**PROBLEM STATEMENT:** Give again, exactly as written, each line of the material below starting at the line that contains "Stereodivergent Synthesis of [135, 718]" and ending at the line that contains "Shuya Hao , Qing". Both ends count, and no other line does.

== Segment start ==

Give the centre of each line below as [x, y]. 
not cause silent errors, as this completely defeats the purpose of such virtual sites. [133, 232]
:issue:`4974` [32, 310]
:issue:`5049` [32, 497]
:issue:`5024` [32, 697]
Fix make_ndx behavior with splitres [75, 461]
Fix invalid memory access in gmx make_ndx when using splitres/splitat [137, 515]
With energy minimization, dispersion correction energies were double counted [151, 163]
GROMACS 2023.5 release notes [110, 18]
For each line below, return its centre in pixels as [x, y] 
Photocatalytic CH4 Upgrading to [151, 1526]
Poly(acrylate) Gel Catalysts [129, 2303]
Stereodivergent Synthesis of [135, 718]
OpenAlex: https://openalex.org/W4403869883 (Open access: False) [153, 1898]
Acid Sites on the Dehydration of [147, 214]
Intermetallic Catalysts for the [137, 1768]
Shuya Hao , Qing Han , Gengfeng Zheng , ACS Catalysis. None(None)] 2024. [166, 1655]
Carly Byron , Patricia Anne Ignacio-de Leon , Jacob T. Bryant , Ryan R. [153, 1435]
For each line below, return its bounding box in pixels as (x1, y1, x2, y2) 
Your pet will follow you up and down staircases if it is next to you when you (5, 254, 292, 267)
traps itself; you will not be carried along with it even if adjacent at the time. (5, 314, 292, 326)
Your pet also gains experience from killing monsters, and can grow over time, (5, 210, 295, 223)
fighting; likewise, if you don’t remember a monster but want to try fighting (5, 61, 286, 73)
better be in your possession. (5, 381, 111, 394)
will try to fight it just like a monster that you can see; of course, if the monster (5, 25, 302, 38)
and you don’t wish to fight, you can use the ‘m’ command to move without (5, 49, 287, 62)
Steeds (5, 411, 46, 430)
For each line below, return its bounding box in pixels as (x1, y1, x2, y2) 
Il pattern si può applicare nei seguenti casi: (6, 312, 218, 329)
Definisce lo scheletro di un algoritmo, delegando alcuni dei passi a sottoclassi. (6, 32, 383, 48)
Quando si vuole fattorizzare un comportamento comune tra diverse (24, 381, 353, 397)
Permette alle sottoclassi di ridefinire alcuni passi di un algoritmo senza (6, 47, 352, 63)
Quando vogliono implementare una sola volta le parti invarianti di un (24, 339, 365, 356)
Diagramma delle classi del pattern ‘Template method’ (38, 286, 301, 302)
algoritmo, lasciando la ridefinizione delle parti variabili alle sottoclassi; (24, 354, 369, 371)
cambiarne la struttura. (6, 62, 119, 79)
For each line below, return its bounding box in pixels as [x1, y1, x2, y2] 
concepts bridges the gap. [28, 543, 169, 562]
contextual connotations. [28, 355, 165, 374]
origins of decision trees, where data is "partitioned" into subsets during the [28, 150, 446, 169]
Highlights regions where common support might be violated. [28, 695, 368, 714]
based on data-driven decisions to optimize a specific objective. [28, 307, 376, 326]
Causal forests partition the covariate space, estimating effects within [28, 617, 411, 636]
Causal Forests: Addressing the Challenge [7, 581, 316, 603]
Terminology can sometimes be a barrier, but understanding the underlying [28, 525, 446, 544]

== Segment end ==

**FINISHED TASK:**
Stereodivergent Synthesis of [135, 718]
OpenAlex: https://openalex.org/W4403869883 (Open access: False) [153, 1898]
Acid Sites on the Dehydration of [147, 214]
Intermetallic Catalysts for the [137, 1768]
Shuya Hao , Qing Han , Gengfeng Zheng , ACS Catalysis. None(None)] 2024. [166, 1655]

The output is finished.